When I execute unit tests with common/make test-v I get sometimes warnings like this (non-deterministically):

/usr/lib64/python3.6/subprocess.py:786: ResourceWarning: subprocess 17750 is still running

Expected behavior

Analysis

Looking into the code locations I can see that subprocesses are mostly spawned with subprocess.Popen() + communicate() code pattern to perform async subprocess calls:

            proc = subprocess.Popen(ssh,
                                    stdout = subprocess.PIPE,
                                    stderr = subprocess.PIPE,
                                    universal_newlines = True)
            out, err = proc.communicate()

communicate() will

In case of errors to communicate() with the subprocess it is not killed.

Possible solutions

communicate with proc.kill after timeout

There is a documented best-practice code snippet for this in the documentation:

proc = subprocess.Popen(...)
try:
    outs, errs = proc.communicate(timeout=15)
except TimeoutExpired:
    proc.kill()
    outs, errs = proc.communicate()

with to add context management (object lifecycle)

Alternatively this code pattern could be used

with Popen(["ifconfig"], stdout=PIPE) as proc:
    # do something, eg. communicate()

https://docs.python.org/3/library/subprocess.html#subprocess.Popen

Popen objects are supported as context managers via the with statement: on exit, standard file descriptors are closed, and the process is waited for.

Impact

Using with requires context manager support from Popen() and this supported only for Python version 3.2 or higher.

Changed in version 3.2: Added context manager support.

Using with means that BiP will no longer work for older Python versions (before 3.2).

Others

Check if every code location with Popen() does use communicate() too

buhtz commented 1 year ago

Thanks for analyzing this. I saw that problem, too but couldn't figure out what it is. ;) But you have to help me a bit. I still don't understand why this problem appear in our testing code.

I vote for with solution. We don't support 3.2. Based on the current Travis configuration we support Python 3.6 or higher. This is enough even for very old Debian. (I am a Debian loving Debian users.) ;)

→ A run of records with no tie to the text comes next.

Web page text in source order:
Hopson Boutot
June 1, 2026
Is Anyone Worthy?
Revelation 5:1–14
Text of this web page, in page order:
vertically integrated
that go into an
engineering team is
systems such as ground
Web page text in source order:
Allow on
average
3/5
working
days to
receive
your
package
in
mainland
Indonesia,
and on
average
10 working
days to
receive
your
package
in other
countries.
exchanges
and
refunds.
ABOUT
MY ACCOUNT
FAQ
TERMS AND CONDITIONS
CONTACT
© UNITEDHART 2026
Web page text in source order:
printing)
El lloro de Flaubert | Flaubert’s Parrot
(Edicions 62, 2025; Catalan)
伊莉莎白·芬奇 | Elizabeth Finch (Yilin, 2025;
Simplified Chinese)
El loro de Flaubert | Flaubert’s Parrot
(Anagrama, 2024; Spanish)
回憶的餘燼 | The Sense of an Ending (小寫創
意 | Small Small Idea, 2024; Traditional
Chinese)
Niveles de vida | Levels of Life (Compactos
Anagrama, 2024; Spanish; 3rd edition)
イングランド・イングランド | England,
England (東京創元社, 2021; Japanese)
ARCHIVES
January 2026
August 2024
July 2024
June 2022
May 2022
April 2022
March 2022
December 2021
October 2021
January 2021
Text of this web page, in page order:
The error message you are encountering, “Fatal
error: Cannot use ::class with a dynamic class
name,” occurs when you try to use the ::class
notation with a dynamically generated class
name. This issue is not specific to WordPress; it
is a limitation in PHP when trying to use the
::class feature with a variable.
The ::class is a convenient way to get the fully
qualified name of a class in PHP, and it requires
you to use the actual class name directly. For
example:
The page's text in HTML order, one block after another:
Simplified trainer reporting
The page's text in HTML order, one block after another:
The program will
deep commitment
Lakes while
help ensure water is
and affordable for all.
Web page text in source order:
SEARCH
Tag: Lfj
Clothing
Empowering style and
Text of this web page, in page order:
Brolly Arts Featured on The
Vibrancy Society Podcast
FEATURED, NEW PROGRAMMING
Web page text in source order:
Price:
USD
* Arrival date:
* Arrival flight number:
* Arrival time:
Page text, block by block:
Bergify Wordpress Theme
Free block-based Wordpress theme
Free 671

aryoda commented 1 year ago

I still don't understand why this problem appear in our testing code.

A unit tests uses the "object under test" ("OuT", eg. a class or even a single function) only for a short time.

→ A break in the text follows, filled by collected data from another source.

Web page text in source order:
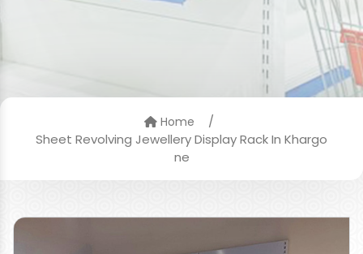
Home
/
Sheet Revolving Jewellery Display Rack In Khargo
ne
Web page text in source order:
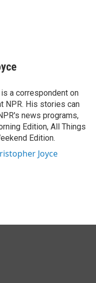
a correspondent on
NPR. His stories can
news programs,
Edition, All Things
Edition.
Joyce
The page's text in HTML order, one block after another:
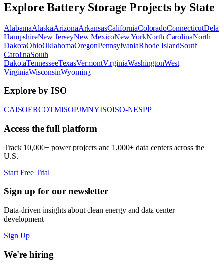
Explore Battery Storage Projects by State
AlabamaAlaskaArizonaArkansasCaliforniaColoradoConnecticut
HampshireNew JerseyNew MexicoNew YorkNorth CarolinaNorth
DakotaOhioOklahomaOregonPennsylvaniaRhode IslandSouth
CarolinaSouth
DakotaTennesseeTexasVermontVirginiaWashingtonWest
VirginiaWisconsinWyoming
Explore by ISO
CAISOERCOTMISOPJMNYISOISO-NESPP
Access the full platform
Track 10,000+ power projects and 1,000+ data centers across the
U.S.
Start Free Trial
Sign up for our newsletter
Data-driven insights about clean energy and data center
development
Sign Up
We're hiring
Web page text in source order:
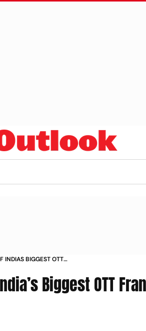
INDIAS BIGGEST OTT
Biggest OTT
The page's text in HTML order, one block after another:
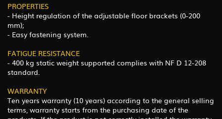
PROPERTIES
- Height regulation of the adjustable floor brackets (0-200
mm);
- Easy fastening system.
FATIGUE RESISTANCE
- 400 kg static weight supported complies with NF D 12-208
standard.
WARRANTY
Ten years warranty (10 years) according to the general selling
terms, warranty starts from the purchasing date of the
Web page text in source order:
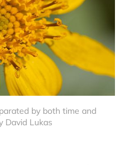
by both time and
David Lukas
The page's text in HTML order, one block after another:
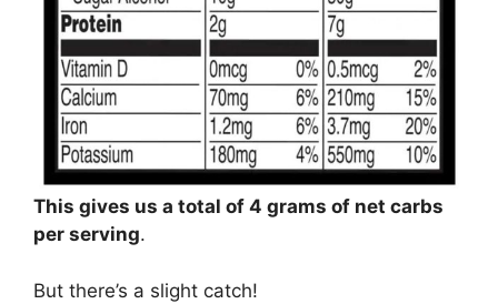
This gives us a total of 4 grams of net carbs
per serving.
But there’s a slight catch!
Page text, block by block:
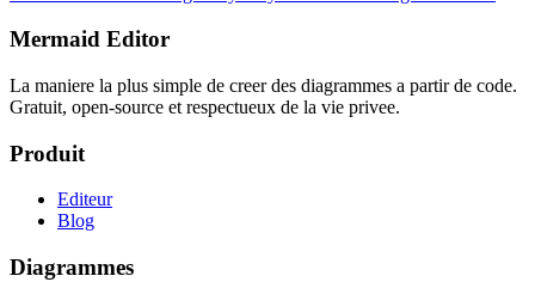
Mermaid Editor
La maniere la plus simple de creer des diagrammes a partir de code.
Gratuit, open-source et respectueux de la vie privee.
Produit
Editeur
Blog
Diagrammes
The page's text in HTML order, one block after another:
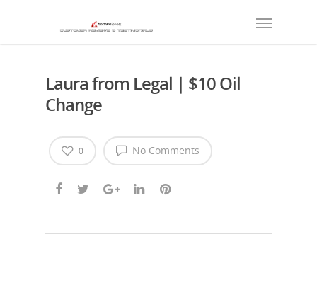
Laura from Legal | $10 Oil
Change
No Comments
0
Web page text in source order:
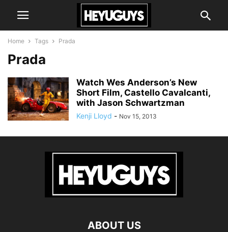
Home Tags Prada
Prada
Watch Wes Anderson’s New
Short Film, Castello Cavalcanti,
with Jason Schwartzman
Kenji Lloyd - Nov 15, 2013
ABOUT US
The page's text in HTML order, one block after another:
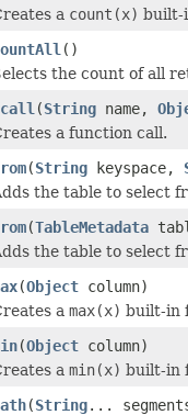
a count(x) built-
()
the count of all
(String name,
a function call.
(String keyspace,
the table to select
(TableMetadata
the table to select
(Object column)
a max(x) built-in
(Object column)
a min(x) built-in
(String...

I the unit tests calls an OuT function with Popen() inside the unit test may finish before the spawned sub process does end because it may take a few "millisecond" until it ends/shuts down. This is non-deterministic (eg. the CPU scheduler decides who gets when and how much CPU time to execute code).

Note that Popen works async (it returns before the sub process ends) so that the Python code can continue "in parallel".

Edit: So it may never be a problem in BiT itself but only during unit testing. But since unit tests shall succeed and no (unexpected) warning shall occur it is a problem eg. for TravisCI because a failing test may be a "false positive".

buhtz commented 1 year ago

Ah thanks. I got it now. ;)

Then maybe such processed should be killed in a unittest.TestCase.TearDown() (or TearDownClass()) method. I need to take a closer look. But what is in my mind is that each test_*() add the process to a member (list) of the test class. And at the end (in the TearDown() method) it iterates on that list and check if that processes should be killed or not. This would prevent us from using a timeout.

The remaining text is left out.